= Work to be completed =
How many lines of the listing below contain "grey"? State the number alone.

--- START ---

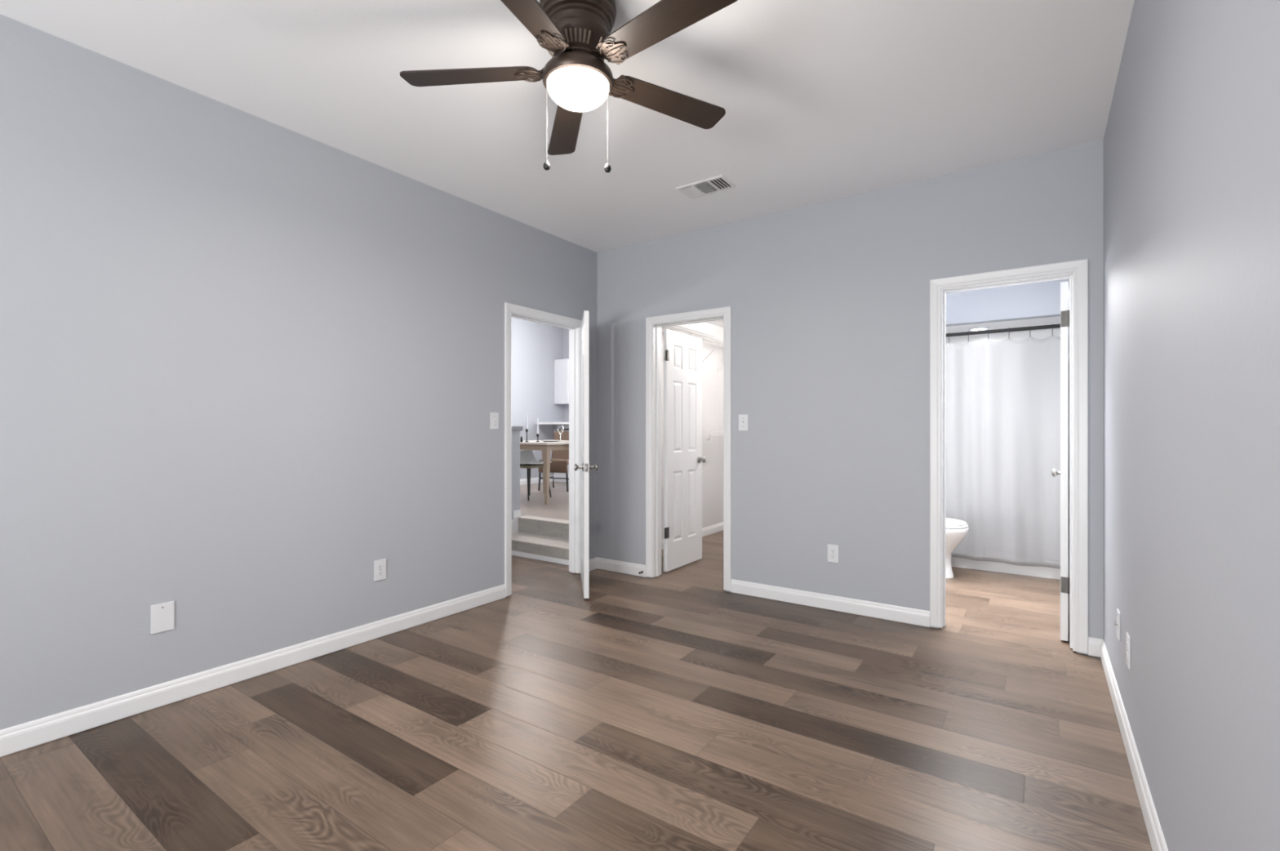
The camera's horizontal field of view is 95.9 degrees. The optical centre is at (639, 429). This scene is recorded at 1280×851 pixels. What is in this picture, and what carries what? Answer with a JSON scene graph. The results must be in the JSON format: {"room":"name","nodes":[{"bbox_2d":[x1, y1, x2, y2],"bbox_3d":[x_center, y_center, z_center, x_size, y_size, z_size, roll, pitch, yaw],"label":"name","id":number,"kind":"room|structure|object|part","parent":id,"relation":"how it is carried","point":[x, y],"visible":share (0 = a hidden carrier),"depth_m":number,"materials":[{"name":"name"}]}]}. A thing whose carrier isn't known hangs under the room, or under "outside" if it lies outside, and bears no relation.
{"room":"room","nodes":[
{"label":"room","id":0,"kind":"room"},
{"bbox_2d":[0,13,596,729],"bbox_3d":[-2.267,-0.163,2.363,0.105,2.740,6.508,0,0,35],"label":"wall","id":1,"kind":"structure","parent":0,"point":[250,364],"depth_m":2.69,"materials":[{"name":"paint"}]},
{"bbox_2d":[151,600,173,634],"bbox_3d":[-2.087,0.822,2.523,0.008,0.124,0.082,0,0,35],"label":"blank cover plate","id":2,"kind":"object","parent":1,"relation":"attached to","point":[162,614],"visible":1,"depth_m":2.52,"materials":[{"name":"plastic"}]},
{"bbox_2d":[0,556,597,756],"bbox_3d":[-2.218,1.158,2.329,0.014,0.095,6.508,0,0,35],"label":"baseboard","id":3,"kind":"structure","parent":1,"relation":"attached to","point":[13,739],"depth_m":2.68,"materials":[{"name":"paint"}]},
{"bbox_2d":[373,558,386,581],"bbox_3d":[-1.511,0.817,3.356,0.008,0.118,0.074,0,0,35],"label":"wall outlet","id":4,"kind":"object","parent":1,"relation":"attached to","point":[380,566],"visible":1,"depth_m":3.35,"materials":[{"name":"plastic"}]},
{"bbox_2d":[377,570,382,575],"bbox_3d":[-1.509,0.837,3.354,0.002,0.027,0.033,0,0,35],"label":"socket","id":5,"kind":"object","parent":4,"relation":"attached to","point":[380,572],"depth_m":3.35,"materials":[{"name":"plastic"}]},
{"bbox_2d":[377,564,382,568],"bbox_3d":[-1.509,0.798,3.354,0.002,0.027,0.033,0,0,35],"label":"socket","id":6,"kind":"object","parent":4,"relation":"attached to","point":[380,566],"depth_m":3.35,"materials":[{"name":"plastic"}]},
{"bbox_2d":[490,412,498,429],"bbox_3d":[-1.017,-0.060,4.056,0.022,0.118,0.074,0,0,35],"label":"light switch","id":7,"kind":"object","parent":1,"relation":"attached to","point":[494,415],"visible":1,"depth_m":4.06,"materials":[{"name":"plastic"}]},
{"bbox_2d":[511,550,568,564],"bbox_3d":[-0.966,1.182,5.348,1.146,0.042,0.006,0,0,35],"label":"trim","id":8,"kind":"structure","parent":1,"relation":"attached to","point":[513,553],"depth_m":5.31,"materials":[{"name":"paint"}]},
{"bbox_2d":[504,302,582,595],"bbox_3d":[-0.766,0.146,4.532,0.138,2.111,0.876,0,0,35],"label":"door frame","id":9,"kind":"structure","parent":1,"relation":"attached to","point":[574,325],"depth_m":4.63,"materials":[{"name":"paint"}]},
{"bbox_2d":[573,310,598,598],"bbox_3d":[-0.427,0.178,4.436,0.171,2.030,0.748,0,0,-8],"label":"door","id":10,"kind":"structure","parent":1,"relation":"in","point":[584,466],"depth_m":4.08,"materials":[{"name":"paint"}]},
{"bbox_3d":[-0.437,0.271,4.128,0.068,0.062,0.062,0,0,-8],"label":"knob","id":11,"kind":"part","parent":10,"relation":"part of","materials":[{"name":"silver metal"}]},
{"bbox_3d":[-0.335,0.271,4.142,0.068,0.062,0.062,0,0,-8],"label":"knob","id":12,"kind":"part","parent":10,"relation":"part of","materials":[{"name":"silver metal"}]},
{"bbox_2d":[511,430,519,519],"bbox_3d":[-1.914,0.610,5.090,0.120,1.195,2.195,0,0,35],"label":"wall","id":13,"kind":"structure","parent":0,"point":[515,433],"depth_m":5.91,"materials":[{"name":"paint"}]},
{"bbox_2d":[511,509,520,533],"bbox_3d":[-1.403,1.019,5.711,0.014,0.373,0.596,0,0,35],"label":"trim","id":14,"kind":"structure","parent":13,"relation":"attached to","point":[517,513],"depth_m":5.89,"materials":[{"name":"paint"}]},
{"bbox_2d":[511,425,523,430],"bbox_3d":[-1.906,-0.011,5.102,0.170,0.047,2.222,0,0,35],"label":"trim","id":15,"kind":"structure","parent":13,"relation":"on","point":[513,427],"depth_m":5.89,"materials":[{"name":"grey paint"}]},
{"bbox_2d":[511,316,563,479],"bbox_3d":[-2.582,-0.293,8.536,0.100,3.000,7.100,0,0,35],"label":"wall","id":16,"kind":"structure","parent":0,"point":[535,346],"depth_m":9.65,"materials":[{"name":"paint"}]},
{"bbox_2d":[520,475,554,484],"bbox_3d":[-2.539,0.856,7.606,1.030,0.095,5.620,0,0,35],"label":"baseboard","id":17,"kind":"structure","parent":16,"relation":"attached to","point":[533,480],"depth_m":9.59,"materials":[{"name":"paint"}]},
{"bbox_2d":[554,358,568,404],"bbox_3d":[-1.286,-0.824,10.022,0.338,0.765,0.219,0,0,35],"label":"upper cabinet","id":18,"kind":"object","parent":16,"relation":"attached to","point":[561,366],"visible":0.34,"depth_m":9.94,"materials":[{"name":"paint"}]},
{"bbox_3d":[-1.179,-0.824,9.947,0.020,0.759,0.215,0,0,35],"label":"cabinet door","id":19,"kind":"part","parent":18,"relation":"part of","materials":[{"name":"paint"}]},
{"bbox_2d":[520,481,568,519],"bbox_3d":[-1.013,0.933,7.450,3.716,0.060,7.100,0,0,35],"label":"floor","id":20,"kind":"structure","parent":0,"point":[557,507],"depth_m":7.19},
{"bbox_2d":[520,449,551,500],"bbox_3d":[-1.474,0.583,7.611,0.465,0.642,0.470,0,0,35],"label":"dining chair","id":21,"kind":"object","parent":20,"relation":"on","point":[527,460],"visible":0.61,"depth_m":7.71,"materials":[{"name":"black metal"}]},
{"bbox_3d":[-1.424,0.690,7.354,0.026,0.428,0.086,0,0,-20],"label":"leg","id":22,"kind":"part","parent":21,"relation":"part of","materials":[{"name":"black metal"}]},
{"bbox_3d":[-1.504,0.690,7.853,0.026,0.428,0.086,0,0,-20],"label":"leg","id":23,"kind":"part","parent":21,"relation":"part of","materials":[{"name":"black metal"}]},
{"bbox_2d":[520,440,568,504],"bbox_3d":[-1.233,0.529,7.559,1.070,0.744,1.070,0,0,35],"label":"dining table","id":24,"kind":"object","parent":20,"relation":"on","point":[546,447],"visible":0.41,"depth_m":6.94,"materials":[{"name":"brown wood"}]},
{"bbox_2d":[524,413,528,441],"bbox_3d":[-1.407,-0.023,7.175,0.052,0.360,0.051,0,0,35],"label":"candlestick","id":25,"kind":"object","parent":24,"relation":"on","point":[526,428],"visible":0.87,"depth_m":7.17,"materials":[{"name":"white wax"}]},
{"bbox_2d":[535,417,539,441],"bbox_3d":[-1.287,0.007,7.262,0.052,0.300,0.051,0,0,35],"label":"candlestick","id":26,"kind":"object","parent":24,"relation":"on","point":[537,433],"visible":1,"depth_m":7.25,"materials":[{"name":"white wax"}]},
{"bbox_2d":[537,417,538,433],"bbox_3d":[-1.287,-0.043,7.262,0.020,0.200,0.020,0,0,35],"label":"candle","id":27,"kind":"object","parent":26,"relation":"on","point":[537,418],"depth_m":7.25,"materials":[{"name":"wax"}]},
{"bbox_3d":[-1.346,0.543,8.178,0.068,0.716,0.068,0,0,35],"label":"leg","id":28,"kind":"part","parent":24,"relation":"part of","materials":[{"name":"brown wood"}]},
{"bbox_3d":[-1.120,0.543,6.940,0.068,0.716,0.068,0,0,35],"label":"leg","id":29,"kind":"part","parent":24,"relation":"part of","materials":[{"name":"brown wood"}]},
{"bbox_2d":[540,440,561,441],"bbox_3d":[-1.113,0.147,7.215,0.274,0.018,0.274,0,0,35],"label":"dinner plate","id":30,"kind":"object","parent":24,"relation":"on","point":[540,440],"visible":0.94,"depth_m":7.12,"materials":[{"name":"white ceramic"}]},
{"bbox_2d":[557,425,563,441],"bbox_3d":[-1.020,0.054,7.418,0.076,0.204,0.076,0,0,35],"label":"wine glass","id":31,"kind":"object","parent":24,"relation":"on","point":[560,428],"visible":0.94,"depth_m":7.39,"materials":[{"name":"clear glass"}]},
{"bbox_2d":[535,422,568,482],"bbox_3d":[-1.133,0.393,9.635,1.028,1.020,0.678,0,0,35],"label":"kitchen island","id":32,"kind":"structure","parent":20,"relation":"on","point":[566,424],"depth_m":9.87,"materials":[{"name":"white stone"}]},
{"bbox_2d":[535,422,568,424],"bbox_3d":[-1.133,-0.099,9.635,1.028,0.035,0.678,0,0,35],"label":"countertop","id":33,"kind":"structure","parent":32,"relation":"on","point":[540,423],"depth_m":9.42,"materials":[{"name":"white stone"}]},
{"bbox_2d":[553,424,568,482],"bbox_3d":[-1.016,0.411,9.822,1.008,0.984,0.238,0,0,35],"label":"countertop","id":34,"kind":"structure","parent":32,"relation":"on","point":[555,426],"depth_m":9.91,"materials":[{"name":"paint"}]},
{"bbox_2d":[537,428,568,491],"bbox_3d":[-1.173,0.445,8.694,0.536,0.919,0.591,0,0,20],"label":"woven chair","id":35,"kind":"object","parent":20,"relation":"on","point":[560,458],"visible":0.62,"depth_m":8.51,"materials":[{"name":"beige leather"}]},
{"bbox_3d":[-1.479,0.711,8.515,0.048,0.387,0.026,0,0,-6],"label":"leg","id":36,"kind":"part","parent":35,"relation":"part of","materials":[{"name":"black metal"}]},
{"bbox_3d":[-1.340,0.477,8.958,0.033,0.854,0.111,0,0,17],"label":"leg","id":37,"kind":"part","parent":35,"relation":"part of","materials":[{"name":"black metal"}]},
{"bbox_3d":[-1.195,0.541,8.633,0.480,0.185,0.462,0,0,20],"label":"seat","id":38,"kind":"part","parent":35,"relation":"part of","materials":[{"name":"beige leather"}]},
{"bbox_3d":[-1.107,0.268,8.872,0.490,0.470,0.137,0,0,20],"label":"backrest","id":39,"kind":"part","parent":35,"relation":"part of","materials":[{"name":"beige leather"}]},
{"bbox_3d":[-1.057,0.711,8.359,0.026,0.387,0.048,0,0,-43],"label":"leg","id":40,"kind":"part","parent":35,"relation":"part of","materials":[{"name":"black metal"}]},
{"bbox_2d":[563,328,568,422],"bbox_3d":[0.655,-0.445,9.773,3.816,2.696,1.580,0,0,35],"label":"wall","id":41,"kind":"structure","parent":0,"point":[566,331],"depth_m":10.17,"materials":[{"name":"paint"}]},
{"bbox_2d":[0,0,1134,252],"bbox_3d":[-0.804,-1.583,1.352,3.661,0.100,6.750,0,0,35],"label":"ceiling","id":42,"kind":"structure","parent":0,"point":[822,100],"depth_m":2.62,"materials":[{"name":"paint"}]},
{"bbox_2d":[400,0,737,173],"bbox_3d":[-0.204,-1.227,2.040,1.224,0.610,1.244,0,0,35],"label":"ceiling fan","id":43,"kind":"object","parent":42,"relation":"hanging from","point":[577,36],"visible":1,"depth_m":2.00,"materials":[{"name":"brown wood"}]},
{"bbox_3d":[-0.616,-1.288,2.105,0.500,0.006,0.128,0,11,5],"label":"blade","id":44,"kind":"part","parent":43,"relation":"part of","materials":[{"name":"brown wood"}]},
{"bbox_3d":[-0.374,-1.288,1.708,0.128,0.006,0.500,12,5,22],"label":"blade","id":45,"kind":"part","parent":43,"relation":"part of","materials":[{"name":"brown wood"}]},
{"bbox_3d":[-0.335,-0.948,2.073,0.025,0.034,0.025,0,0,35],"label":"pull knob","id":46,"kind":"part","parent":43,"relation":"part of","materials":[{"name":"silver metal"}]},
{"bbox_3d":[-0.313,-1.288,2.457,0.128,0.006,0.500,-11,3,-13],"label":"blade","id":47,"kind":"part","parent":43,"relation":"part of","materials":[{"name":"brown wood"}]},
{"bbox_3d":[-0.222,-1.201,2.073,0.223,0.077,0.223,0,0,35],"label":"lamp shade","id":48,"kind":"part","parent":43,"relation":"part of","materials":[{"name":"white glass"}]},
{"bbox_3d":[-0.116,-1.097,2.073,0.002,0.297,0.002,0,0,35],"label":"pull chain","id":49,"kind":"part","parent":43,"relation":"part of","materials":[{"name":"silver metal"}]},
{"bbox_3d":[-0.116,-0.939,2.073,0.025,0.034,0.025,0,0,35],"label":"pull knob","id":50,"kind":"part","parent":43,"relation":"part of","materials":[{"name":"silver metal"}]},
{"bbox_3d":[0.077,-1.288,1.815,0.500,0.006,0.128,0,-11,41],"label":"blade","id":51,"kind":"part","parent":43,"relation":"part of","materials":[{"name":"brown wood"}]},
{"bbox_3d":[0.115,-1.288,2.278,0.500,0.006,0.128,0,-11,-31],"label":"blade","id":52,"kind":"part","parent":43,"relation":"part of","materials":[{"name":"brown wood"}]},
{"bbox_2d":[675,174,736,199],"bbox_3d":[0.417,-1.524,3.652,0.330,0.016,0.196,0,0,35],"label":"ceiling vent","id":53,"kind":"object","parent":42,"relation":"in","point":[717,184],"visible":1,"depth_m":3.64,"materials":[{"name":"metal"}]},
{"bbox_2d":[0,530,1152,850],"bbox_3d":[-0.546,1.207,2.840,4.930,0.001,9.450,0,0,35],"label":"floor","id":54,"kind":"structure","parent":0,"point":[674,709],"depth_m":2.22,"materials":[{"name":"wood"}]},
{"bbox_2d":[511,532,568,564],"bbox_3d":[-0.877,1.133,5.475,1.144,0.149,0.309,0,0,35],"label":"step","id":55,"kind":"structure","parent":54,"relation":"on","point":[558,548],"depth_m":5.39,"materials":[{"name":"grey wood"}]},
{"bbox_2d":[518,515,568,539],"bbox_3d":[-0.749,0.980,5.659,1.144,0.157,0.145,0,0,35],"label":"step","id":56,"kind":"structure","parent":55,"relation":"on","point":[534,525],"depth_m":5.73,"materials":[{"name":"grey wood"}]},
{"bbox_2d":[946,517,968,577],"bbox_3d":[2.336,0.808,4.853,0.749,0.796,0.448,0,0,35],"label":"toilet","id":57,"kind":"object","parent":54,"relation":"on","point":[957,530],"visible":0.21,"depth_m":4.62,"materials":[{"name":"ceramic"}]},
{"bbox_3d":[2.385,0.753,4.819,0.604,0.028,0.374,0,0,35],"label":"lid","id":58,"kind":"part","parent":57,"relation":"part of","materials":[{"name":"ceramic"}]},
{"bbox_3d":[2.390,0.778,4.816,0.608,0.018,0.372,0,0,35],"label":"seat","id":59,"kind":"part","parent":57,"relation":"part of","materials":[{"name":"ceramic"}]},
{"bbox_2d":[951,555,1060,579],"bbox_3d":[3.102,0.957,5.312,1.494,0.500,0.826,0,0,35],"label":"bathtub","id":60,"kind":"object","parent":54,"relation":"on","point":[1041,571],"visible":0.02,"depth_m":4.84,"materials":[{"name":"plastic"}]},
{"bbox_2d":[663,328,706,571],"bbox_3d":[0.376,0.176,5.077,0.163,2.030,0.646,0,0,35],"label":"door","id":61,"kind":"structure","parent":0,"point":[683,459],"depth_m":5.04,"materials":[{"name":"paint"}]},
{"bbox_3d":[0.566,0.276,5.265,0.064,0.064,0.064,0,0,35],"label":"knob","id":62,"kind":"part","parent":61,"relation":"part of","materials":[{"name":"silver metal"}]},
{"bbox_2d":[661,322,723,539],"bbox_3d":[1.196,-0.163,5.696,1.914,2.740,2.670,0,0,35],"label":"wall","id":63,"kind":"structure","parent":0,"point":[712,380],"depth_m":6.65,"materials":[{"name":"paint"}]},
{"bbox_2d":[661,324,723,372],"bbox_3d":[0.695,-0.833,6.189,0.327,0.314,2.133,0,0,35],"label":"wire shelf","id":64,"kind":"object","parent":63,"relation":"attached to","point":[693,332],"visible":0.41,"depth_m":6.02,"materials":[{"name":"white metal"}]},
{"bbox_3d":[0.688,-0.971,6.194,0.307,0.032,2.130,0,0,35],"label":"rail","id":65,"kind":"part","parent":64,"relation":"part of","materials":[{"name":"white metal"}]},
{"bbox_2d":[661,521,723,549],"bbox_3d":[1.237,1.158,5.668,1.814,0.095,2.470,0,0,35],"label":"baseboard","id":66,"kind":"structure","parent":63,"relation":"attached to","point":[706,531],"depth_m":6.64,"materials":[{"name":"paint"}]},
{"bbox_2d":[702,431,723,439],"bbox_3d":[0.903,0.069,6.488,0.325,0.086,1.403,0,0,35],"label":"wire shelf","id":67,"kind":"object","parent":63,"relation":"attached to","point":[704,432],"visible":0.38,"depth_m":6.08,"materials":[{"name":"white metal"}]},
{"bbox_3d":[0.896,0.044,6.494,0.307,0.032,1.400,0,0,35],"label":"rail","id":68,"kind":"part","parent":67,"relation":"part of","materials":[{"name":"white metal"}]},
{"bbox_2d":[704,320,723,328],"bbox_3d":[1.168,-1.253,5.655,1.914,0.080,2.570,0,0,35],"label":"ceiling","id":69,"kind":"structure","parent":0,"point":[720,322],"depth_m":6.58,"materials":[{"name":"paint"}]},
{"bbox_2d":[596,139,1103,654],"bbox_3d":[1.032,-0.163,4.112,3.541,2.740,0.122,0,0,35],"label":"wall","id":70,"kind":"structure","parent":0,"point":[828,300],"depth_m":3.84,"materials":[{"name":"paint"}]},
{"bbox_2d":[645,306,731,591],"bbox_3d":[0.401,0.146,4.548,0.759,2.111,0.155,0,0,35],"label":"door frame","id":71,"kind":"structure","parent":70,"relation":"attached to","point":[654,325],"depth_m":4.68,"materials":[{"name":"paint"}]},
{"bbox_2d":[738,413,747,430],"bbox_3d":[0.752,-0.050,4.217,0.074,0.118,0.022,0,0,35],"label":"light switch","id":72,"kind":"object","parent":70,"relation":"attached to","point":[743,419],"visible":1,"depth_m":4.22,"materials":[{"name":"plastic"}]},
{"bbox_2d":[827,543,839,562],"bbox_3d":[1.290,0.829,3.854,0.074,0.118,0.008,0,0,35],"label":"wall outlet","id":73,"kind":"object","parent":70,"relation":"attached to","point":[833,549],"visible":1,"depth_m":3.85,"materials":[{"name":"plastic"}]},
{"bbox_2d":[830,554,835,558],"bbox_3d":[1.288,0.849,3.852,0.033,0.027,0.002,0,0,35],"label":"socket","id":74,"kind":"object","parent":73,"relation":"attached to","point":[832,556],"depth_m":3.85,"materials":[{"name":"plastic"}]},
{"bbox_2d":[597,556,1102,657],"bbox_3d":[1.037,1.158,4.026,3.436,0.095,0.014,0,0,35],"label":"baseboard","id":75,"kind":"structure","parent":70,"relation":"attached to","point":[868,608],"depth_m":3.88,"materials":[{"name":"paint"}]},
{"bbox_2d":[929,258,1088,653],"bbox_3d":[2.121,0.146,3.358,0.762,2.111,0.155,0,0,35],"label":"door frame","id":76,"kind":"structure","parent":70,"relation":"attached to","point":[1077,271],"depth_m":3.23,"materials":[{"name":"paint"}]},
{"bbox_2d":[1051,281,1070,640],"bbox_3d":[2.585,0.180,3.502,0.163,2.030,0.622,0,0,38],"label":"door","id":77,"kind":"structure","parent":70,"relation":"in","point":[1064,472],"depth_m":3.27,"materials":[{"name":"paint"}]},
{"bbox_3d":[2.700,0.280,3.731,0.064,0.064,0.064,0,0,38],"label":"knob","id":78,"kind":"part","parent":77,"relation":"part of","materials":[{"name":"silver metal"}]},
{"bbox_2d":[946,315,1060,337],"bbox_3d":[3.135,-0.963,5.358,1.500,0.080,0.720,0,0,35],"label":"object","id":79,"kind":"structure","parent":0,"point":[1051,320],"depth_m":5.13,"materials":[{"name":"paint"}]},
{"bbox_2d":[968,327,990,330],"bbox_3d":[3.114,-0.918,5.300,0.180,0.008,0.180,0,0,35],"label":"recessed light","id":80,"kind":"object","parent":79,"relation":"in","point":[974,328],"visible":0.99,"depth_m":5.29,"materials":[{"name":"paint"}]},
{"bbox_2d":[946,328,1060,345],"bbox_3d":[3.360,-0.093,5.683,1.500,2.600,0.070,0,0,35],"label":"wall","id":81,"kind":"structure","parent":0,"point":[1042,334],"depth_m":5.54,"materials":[{"name":"plastic"}]},
{"bbox_2d":[946,278,1070,326],"bbox_3d":[2.899,-1.158,5.017,1.500,0.470,0.110,0,0,35],"label":"wall header","id":82,"kind":"structure","parent":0,"point":[1040,300],"depth_m":4.84,"materials":[{"name":"paint"}]},
{"bbox_2d":[1103,0,1279,850],"bbox_3d":[1.423,-0.163,1.460,0.120,2.740,9.220,0,0,35],"label":"wall","id":83,"kind":"structure","parent":0,"point":[1192,137],"depth_m":1.26,"materials":[{"name":"paint"}]},
{"bbox_2d":[1114,608,1119,640],"bbox_3d":[2.023,0.827,2.449,0.018,0.118,0.074,0,0,35],"label":"jack plate","id":84,"kind":"object","parent":83,"relation":"attached to","point":[1117,624],"visible":1,"depth_m":2.44,"materials":[{"name":"plastic"}]},
{"bbox_3d":[2.028,0.827,2.445,0.006,0.118,0.074,0,0,35],"label":"plate","id":85,"kind":"part","parent":84,"relation":"part of","materials":[{"name":"plastic"}]},
{"bbox_2d":[1125,631,1130,669],"bbox_3d":[1.843,0.835,2.180,0.008,0.118,0.074,0,0,35],"label":"wall outlet","id":86,"kind":"object","parent":83,"relation":"attached to","point":[1127,637],"visible":1,"depth_m":2.17,"materials":[{"name":"plastic"}]},
{"bbox_2d":[1100,639,1168,850],"bbox_3d":[0.596,1.158,0.382,0.014,0.095,6.508,0,0,35],"label":"baseboard","id":87,"kind":"structure","parent":83,"relation":"attached to","point":[1157,838],"depth_m":1.97,"materials":[{"name":"paint"}]},
{"bbox_3d":[1.993,-0.163,5.096,0.080,2.740,2.591,0,0,35],"label":"wall partition","id":88,"kind":"structure","parent":0,"visible":0},
{"bbox_2d":[946,324,1060,337],"bbox_3d":[2.851,-0.825,4.947,1.498,0.056,0.056,0,0,35],"label":"curtain rod","id":89,"kind":"object","parent":88,"relation":"attached to","point":[1055,326],"visible":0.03,"depth_m":4.80,"materials":[{"name":"black metal"}]},
{"bbox_3d":[3.426,-0.795,4.541,0.004,0.097,0.051,0,0,35],"label":"curtain hook","id":90,"kind":"object","parent":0,"visible":0},
{"bbox_2d":[946,334,1060,568],"bbox_3d":[2.839,0.179,4.926,1.465,1.874,0.062,0,0,35],"label":"shower curtain","id":91,"kind":"object","parent":90,"relation":"hanging from","point":[1003,397],"visible":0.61,"depth_m":4.79,"materials":[{"name":"white fabric"}]}
]}

--- END ---

= Solution to this task =
3